Mostly I think I was successful. Certainly the model of my own life is a reasonable example. I have friends, people I love, of every possible ethnicity and religion. I have Christian friends, Jewish friends, Muslim friends, Hindu friends, Sihk friends, Wiccan friends, and even a few Athiest friends. I strive not only to respect but to support their beliefs whenever I can; where we differ, I do my darnedest to respect the differences no matter how strong that disagreement.

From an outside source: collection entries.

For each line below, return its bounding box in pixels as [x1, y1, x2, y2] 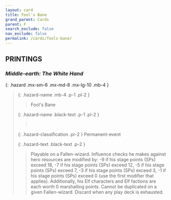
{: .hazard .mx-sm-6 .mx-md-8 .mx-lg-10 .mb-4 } [5, 82, 109, 88]
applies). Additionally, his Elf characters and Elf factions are [30, 178, 156, 184]
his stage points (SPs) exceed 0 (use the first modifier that [30, 172, 154, 179]
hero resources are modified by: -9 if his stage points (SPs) [30, 156, 156, 162]
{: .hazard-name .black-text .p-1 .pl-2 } [17, 111, 100, 117]
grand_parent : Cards [5, 17, 50, 22]
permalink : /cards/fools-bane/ [5, 36, 72, 41]
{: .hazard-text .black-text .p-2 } [17, 141, 85, 147]
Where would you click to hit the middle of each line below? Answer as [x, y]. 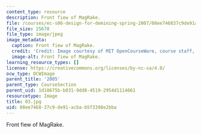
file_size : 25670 [28, 29]
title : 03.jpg [24, 101]
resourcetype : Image [32, 96]
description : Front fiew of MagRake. [54, 18]
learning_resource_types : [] [43, 62]
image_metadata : [26, 40]
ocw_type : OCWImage [31, 74]
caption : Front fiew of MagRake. [54, 46]
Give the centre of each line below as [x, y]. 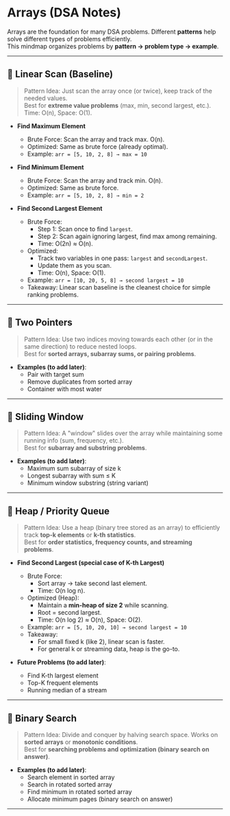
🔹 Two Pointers [40, 323]
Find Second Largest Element [60, 208]
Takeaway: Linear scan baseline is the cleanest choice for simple [119, 287]
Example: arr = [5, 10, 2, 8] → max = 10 [87, 154]
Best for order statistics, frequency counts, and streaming [108, 542]
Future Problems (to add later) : [61, 662]
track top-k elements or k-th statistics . [80, 535]
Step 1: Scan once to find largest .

It makes me proud when I see my children reflecting that belief in their own lives. As youngsters and teenagers, friends of every background were welcome in our home. As adults I think, and hope, their catalogue of companions reaches far and wide. As adults, my dream for my children is a world where this kind of inclusion and understanding is universal. This is a dream which can only be built one child at a time, in homes where people celebrate the multicultural difference which make Canada a truly wonderful place to live.
I want my politicians and government to reflect this dream as well; none of this "old stock" Canadian nonsense. That's just a code word for "white". I have Chinese friends whose families have been here longer than mine; their Canadian stock is much older than mine. I have friends whose families left India before the turn of the 20th century; their Canadian stock is much older than mine. There are black families in Nova Scotia who have been there since before the US Civil War. And all of this says nothing about the natives of this land who have been here for millennia.
We, as a people and as a nation, can only win the battle for peace through peace. We can only win the battle for acceptance by accepting. We cannot expect our culture to be respected if we don't respect the culture of others. All that I ask is that those cultures strive for, and educate their children to, the same kind of standard as all Canadians; that we be judged not by the colour of our skin but by the quality of our character.